Aim of the exercise
Restate verbatim the span of lines below between the line with "implémentation nous avons" and the line with "stockage des utilisateurs)", including those two lines, and only that span.

Entries provided
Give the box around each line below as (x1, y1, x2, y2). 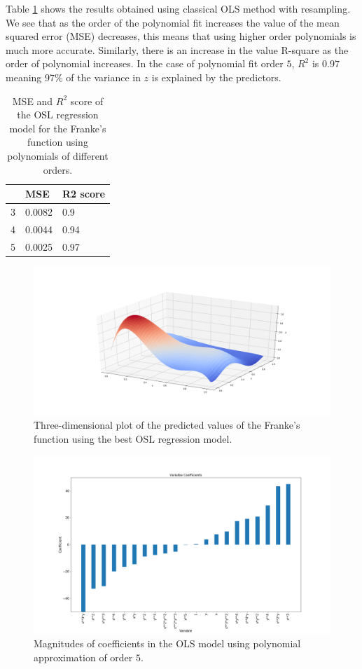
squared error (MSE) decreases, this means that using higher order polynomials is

* * *

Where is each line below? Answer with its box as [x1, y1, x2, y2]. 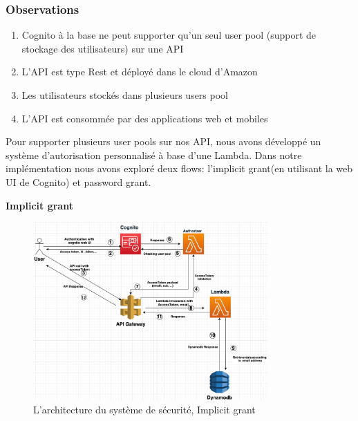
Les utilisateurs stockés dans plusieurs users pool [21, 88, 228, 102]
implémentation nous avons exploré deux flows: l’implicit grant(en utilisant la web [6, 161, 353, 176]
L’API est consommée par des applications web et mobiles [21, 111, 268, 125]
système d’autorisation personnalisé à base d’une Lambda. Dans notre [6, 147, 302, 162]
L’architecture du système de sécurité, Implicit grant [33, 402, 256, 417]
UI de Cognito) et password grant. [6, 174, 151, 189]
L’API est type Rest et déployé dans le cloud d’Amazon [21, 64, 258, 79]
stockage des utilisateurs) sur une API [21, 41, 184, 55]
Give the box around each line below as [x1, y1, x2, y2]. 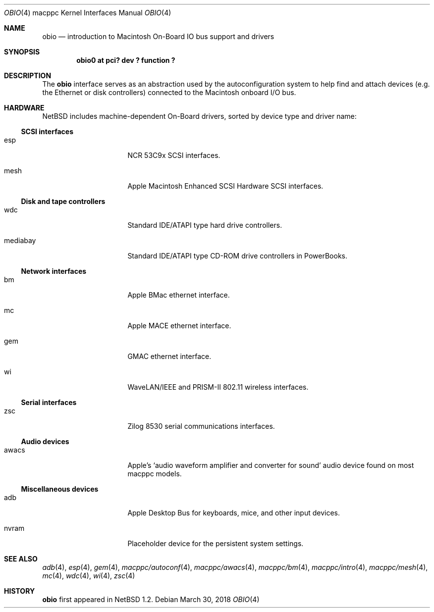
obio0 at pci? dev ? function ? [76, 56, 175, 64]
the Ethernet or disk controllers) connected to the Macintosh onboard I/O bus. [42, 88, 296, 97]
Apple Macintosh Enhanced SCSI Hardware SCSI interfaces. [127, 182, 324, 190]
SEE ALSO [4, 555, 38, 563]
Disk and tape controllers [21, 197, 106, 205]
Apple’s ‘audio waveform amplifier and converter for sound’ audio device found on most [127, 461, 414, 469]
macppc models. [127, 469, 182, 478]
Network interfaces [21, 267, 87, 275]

Response for this exercise
implémentation nous avons exploré deux flows: l’implicit grant(en utilisant la web [6, 161, 353, 176]
L’API est consommée par des applications web et mobiles [21, 111, 268, 125]
système d’autorisation personnalisé à base d’une Lambda. Dans notre [6, 147, 302, 162]
L’architecture du système de sécurité, Implicit grant [33, 402, 256, 417]
UI de Cognito) et password grant. [6, 174, 151, 189]
L’API est type Rest et déployé dans le cloud d’Amazon [21, 64, 258, 79]
stockage des utilisateurs) sur une API [21, 41, 184, 55]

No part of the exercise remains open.